There is the well known story, supposedly true, about the queen of France who during the French Revolution, when told about the poor people having no bread to eat, replied, “Let them eat cake.” It is hard to believe that she was so naive, but there are people living today who are completely oblivious to the needs of others.

Jesus, Paul, James and John all have taught us that we must be conscious of the needs of others and more than that, we must do our best to fill those needs when we know about them. John asks us a searching question when he says, “Whoso hath this world’s goods, and seeth his brother have need, and shutteth up his bowels of compassion from him, how dwelleth the love of God in him?” John’s point is that if we have material blessings and our brother is in need, we must help fill that need, otherwise how can we say that we love God ? He goes on to say, “My little children, let us not love in word, neither in tongue; but in deed and in truth.” It’s no use talking  about our love if we don’t do something for others, says John.

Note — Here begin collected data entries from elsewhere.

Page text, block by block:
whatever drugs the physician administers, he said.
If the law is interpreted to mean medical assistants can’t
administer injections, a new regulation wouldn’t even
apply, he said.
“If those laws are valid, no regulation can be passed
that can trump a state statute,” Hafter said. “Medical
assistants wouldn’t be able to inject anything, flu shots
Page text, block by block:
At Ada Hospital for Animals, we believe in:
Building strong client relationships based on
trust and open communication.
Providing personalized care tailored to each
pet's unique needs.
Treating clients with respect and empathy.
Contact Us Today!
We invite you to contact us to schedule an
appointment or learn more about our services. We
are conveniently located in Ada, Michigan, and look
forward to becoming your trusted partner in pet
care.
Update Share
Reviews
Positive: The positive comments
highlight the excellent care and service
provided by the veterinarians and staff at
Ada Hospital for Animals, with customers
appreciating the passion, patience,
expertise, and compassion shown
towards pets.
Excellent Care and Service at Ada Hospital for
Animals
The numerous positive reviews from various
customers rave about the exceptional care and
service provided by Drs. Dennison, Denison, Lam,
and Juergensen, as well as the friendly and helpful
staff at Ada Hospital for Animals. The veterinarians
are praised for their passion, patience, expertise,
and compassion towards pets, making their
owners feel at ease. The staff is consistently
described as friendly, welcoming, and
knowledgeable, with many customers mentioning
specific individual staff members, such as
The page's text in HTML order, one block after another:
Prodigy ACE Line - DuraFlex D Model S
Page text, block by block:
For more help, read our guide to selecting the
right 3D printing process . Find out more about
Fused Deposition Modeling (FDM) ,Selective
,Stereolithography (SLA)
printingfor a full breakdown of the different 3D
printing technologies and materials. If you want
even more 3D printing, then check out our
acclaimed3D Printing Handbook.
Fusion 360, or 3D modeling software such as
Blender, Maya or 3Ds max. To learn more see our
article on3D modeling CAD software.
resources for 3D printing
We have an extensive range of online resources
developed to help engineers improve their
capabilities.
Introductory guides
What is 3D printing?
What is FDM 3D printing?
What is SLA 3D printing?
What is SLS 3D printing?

James has a comment that ties in with what John has said. He tells us, “If a brother or sister be naked, and destitute of daily food, And one of you say unto them, Depart in peace, be ye warmed and filled; notwithstanding ye give them not those things which are needful to the body; what doth it profit?” James like John is saying, talk is cheap . . . we must do. In fact James says these very words earlier in his epistle, “Be ye doers of the word, and not hearers only.”

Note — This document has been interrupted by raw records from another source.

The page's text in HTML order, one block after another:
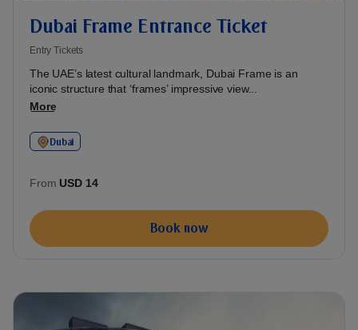
Dubai Frame Entrance Ticket
Entry Tickets
The UAE’s latest cultural landmark, Dubai Frame is an
iconic structure that ‘frames’ impressive view...
More
Dubai
From USD 14
Book now
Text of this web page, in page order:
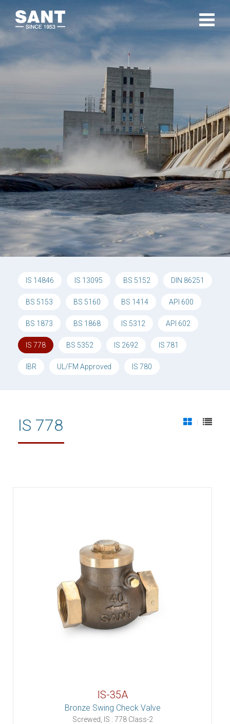
IS 14846 IS 13095 BS 5152 DIN 86251
BS 5153 BS 5160 BS 1414 API 600
BS 1873 BS 1868 IS 5312 API 602
IS 778 BS 5352 IS 2692 IS 781
IBR UL/FM Approved IS 780
IS 778
IS-35A
Bronze Swing Check Valve
Screwed, IS : 778 Class-2
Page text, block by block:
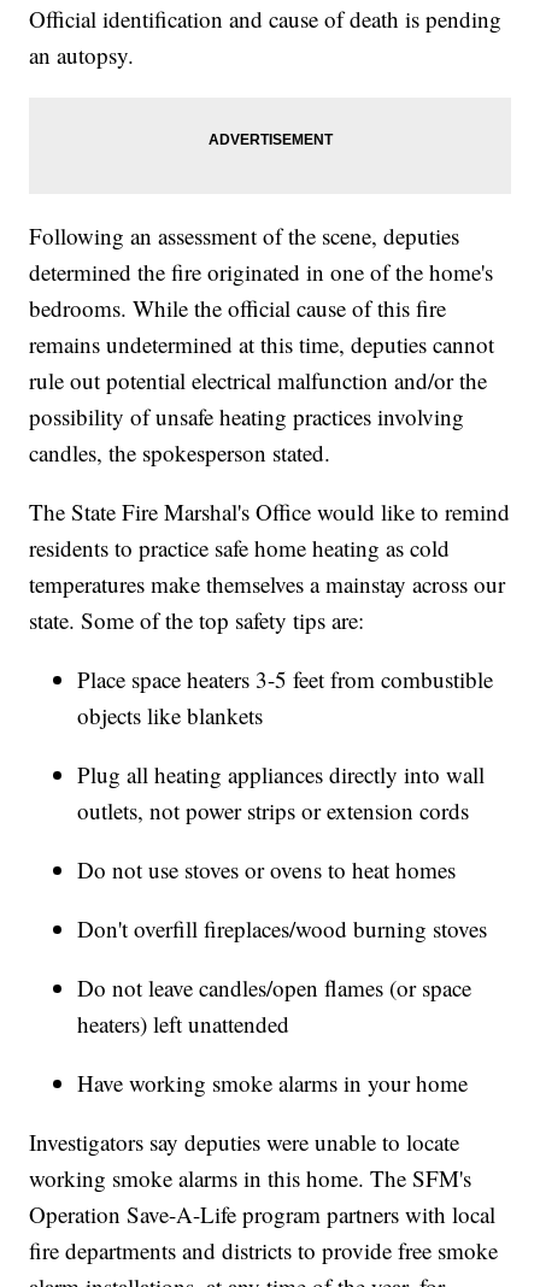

After Jesus’ resurrection, he fed his disciples breakfast along the shore of the lake. In the early morning conversation that followed breakfast, Jesus asked Peter three times if he loved him. Twice Jesus used the strongest word known for love and the last time he changed it to phileo, the word that Peter used each time in answering his Lord. Jesus’ response after Peter’s answer was always the same, “Feed my lambs, feed my sheep, feed my sheep.”

We think of ourselves as the sheep and rightly so, but Jesus is telling us that we each have a responsibility to also be feeders of the sheep. To feed Jesus flock costs us something. It takes our time, our effort and sometimes our money. If we really love Jesus, then we will do it. That was the point Jesus was making with Peter. Do you love me? The only way we can show that we love Jesus is by feeding his sheep. He said that inasmuch as we do these things unto one of the least of his brethren we do it unto him.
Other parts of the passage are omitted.